● Directions: Wherever a picture appears in the listing, leave it out, and copy the rest exactly.

── Input records

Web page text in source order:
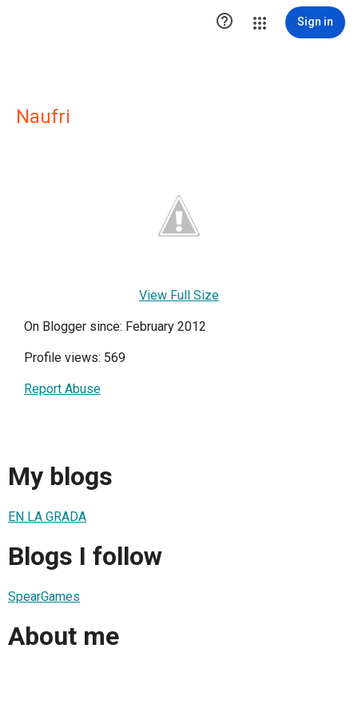
 Sign in
Naufri
View Full Size
On Blogger since: February 2012
Profile views: 569
Report Abuse
My blogs
EN LA GRADA
Blogs I follow
SpearGames
About me
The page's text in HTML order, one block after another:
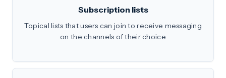
Subscription lists
Topical lists that users can join to receive messaging
on the channels of their choice
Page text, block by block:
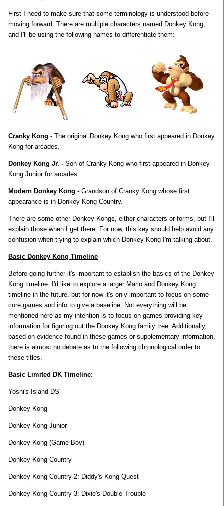
First I need to make sure that some terminology is understood before
moving forward. There are multiple characters named Donkey Kong,
and I'll be using the following names to differentiate them:
Cranky Kong - The original Donkey Kong who first appeared in Donkey
Kong for arcades.
Donkey Kong Jr. - Son of Cranky Kong who first appeared in Donkey
Kong Junior for arcades.
Modern Donkey Kong - Grandson of Cranky Kong whose first
appearance is in Donkey Kong Country.
There are some other Donkey Kongs, either characters or forms, but I'll
explain those when I get there. For now, this key should help avoid any
confusion when trying to explain which Donkey Kong I'm talking about.
Basic Donkey Kong Timeline
Before going further it's important to establish the basics of the Donkey
Kong timeline. I'd like to explore a larger Mario and Donkey Kong
timeline in the future, but for now it's only important to focus on some
core games and info to give a baseline. Not everything will be
mentioned here as my intention is to focus on games providing key
information for figuring out the Donkey Kong family tree. Additionally,
based on evidence found in these games or supplementary information,
there is almost no debate as to the following chronological order to
these titles.
Basic Limited DK Timeline:
Yoshi's Island DS
Donkey Kong
Donkey Kong Junior
Donkey Kong (Game Boy)
Donkey Kong Country
Donkey Kong Country 2: Diddy's Kong Quest
Donkey Kong Country 3: Dixie's Double Trouble
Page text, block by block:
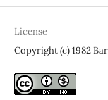
License
Copyright (c) 1982
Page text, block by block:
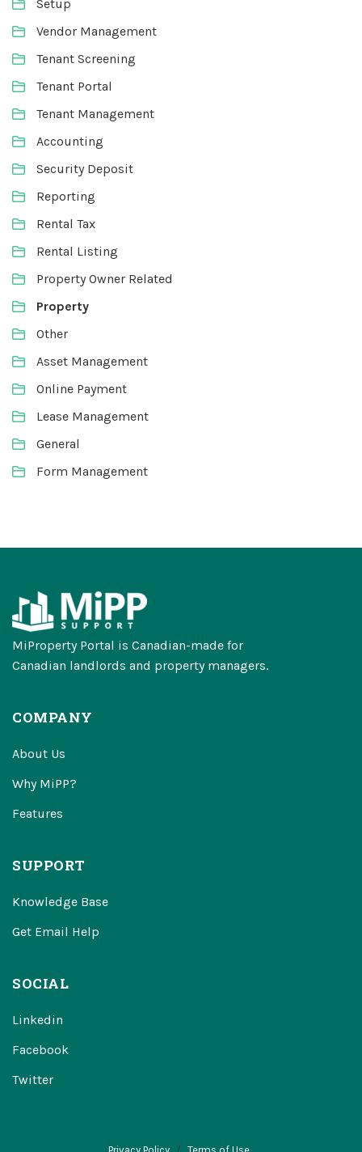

────

● Solution to this exercise:
Web page text in source order:
 Sign in
Naufri
View Full Size
On Blogger since: February 2012
Profile views: 569
Report Abuse
My blogs
EN LA GRADA
Blogs I follow
SpearGames
About me
The page's text in HTML order, one block after another:
Subscription lists
Topical lists that users can join to receive messaging
on the channels of their choice
Page text, block by block:
First I need to make sure that some terminology is understood before
moving forward. There are multiple characters named Donkey Kong,
and I'll be using the following names to differentiate them:
Cranky Kong - The original Donkey Kong who first appeared in Donkey
Kong for arcades.
Donkey Kong Jr. - Son of Cranky Kong who first appeared in Donkey
Kong Junior for arcades.
Modern Donkey Kong - Grandson of Cranky Kong whose first
appearance is in Donkey Kong Country.
There are some other Donkey Kongs, either characters or forms, but I'll
explain those when I get there. For now, this key should help avoid any
confusion when trying to explain which Donkey Kong I'm talking about.
Basic Donkey Kong Timeline
Before going further it's important to establish the basics of the Donkey
Kong timeline. I'd like to explore a larger Mario and Donkey Kong
timeline in the future, but for now it's only important to focus on some
core games and info to give a baseline. Not everything will be
mentioned here as my intention is to focus on games providing key
information for figuring out the Donkey Kong family tree. Additionally,
based on evidence found in these games or supplementary information,
there is almost no debate as to the following chronological order to
these titles.
Basic Limited DK Timeline:
Yoshi's Island DS
Donkey Kong
Donkey Kong Junior
Donkey Kong (Game Boy)
Donkey Kong Country
Donkey Kong Country 2: Diddy's Kong Quest
Donkey Kong Country 3: Dixie's Double Trouble
Page text, block by block:
License
Copyright (c) 1982
Page text, block by block:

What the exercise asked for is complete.